## Exercise details
Your output should be the lines below from the one with "art : true (7, 23, 36, 30)" through the one with "This guide covers", copied exactly, pictures excluded.

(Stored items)
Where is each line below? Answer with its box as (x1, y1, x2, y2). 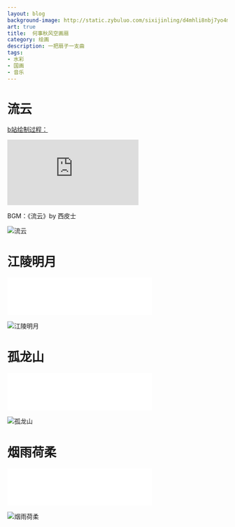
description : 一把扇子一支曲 (7, 43, 85, 50)
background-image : (7, 17, 61, 24)
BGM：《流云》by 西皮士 (7, 212, 77, 220)
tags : (7, 50, 23, 57)
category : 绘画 (7, 36, 50, 43)
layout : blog (7, 10, 45, 17)
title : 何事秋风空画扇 (7, 29, 69, 37)
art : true (7, 23, 36, 30)
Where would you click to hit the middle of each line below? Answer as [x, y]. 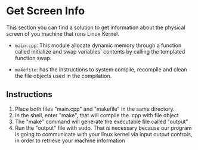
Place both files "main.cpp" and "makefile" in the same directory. [95, 109]
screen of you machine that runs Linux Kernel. [63, 33]
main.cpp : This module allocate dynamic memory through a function [98, 45]
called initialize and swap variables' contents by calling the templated [100, 51]
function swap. [33, 58]
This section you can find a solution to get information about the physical [96, 27]
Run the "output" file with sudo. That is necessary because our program [103, 128]
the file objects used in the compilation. [63, 76]
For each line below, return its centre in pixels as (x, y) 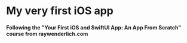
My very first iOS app (60, 11)
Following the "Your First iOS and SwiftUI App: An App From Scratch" (94, 27)
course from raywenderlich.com (47, 34)
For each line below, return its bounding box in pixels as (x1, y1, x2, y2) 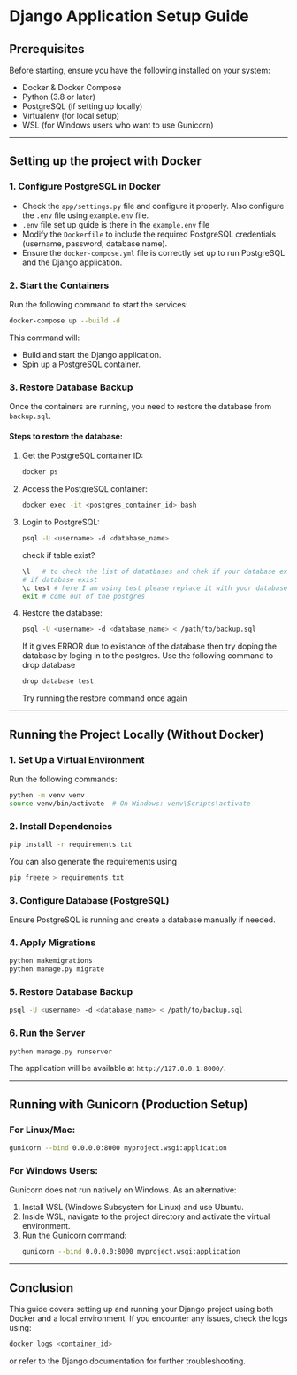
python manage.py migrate (9, 965, 104, 974)
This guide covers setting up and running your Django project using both (9, 1303, 274, 1314)
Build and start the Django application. (21, 349, 162, 360)
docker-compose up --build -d (9, 316, 121, 325)
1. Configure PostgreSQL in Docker (9, 180, 161, 192)
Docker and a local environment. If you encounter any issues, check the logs (9, 1313, 288, 1324)
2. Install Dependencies (9, 820, 113, 832)
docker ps (21, 468, 59, 477)

## Reply
art : true (7, 23, 36, 30)
Where would you click to hit the middle of each line below? Answer as [x, y]. 
Place both files "main.cpp" and "makefile" in the same directory. [95, 109]
screen of you machine that runs Linux Kernel. [63, 33]
main.cpp : This module allocate dynamic memory through a function [98, 45]
called initialize and swap variables' contents by calling the templated [100, 51]
function swap. [33, 58]
This section you can find a solution to get information about the physical [96, 27]
Run the "output" file with sudo. That is necessary because our program [103, 128]
the file objects used in the compilation. [63, 76]
For each line below, return its centre in pixels as (x, y) 
My very first iOS app (60, 11)
Following the "Your First iOS and SwiftUI App: An App From Scratch" (94, 27)
course from raywenderlich.com (47, 34)
For each line below, return its bounding box in pixels as (x1, y1, x2, y2) 
python manage.py migrate (9, 965, 104, 974)
This guide covers setting up and running your Django project using both (9, 1303, 274, 1314)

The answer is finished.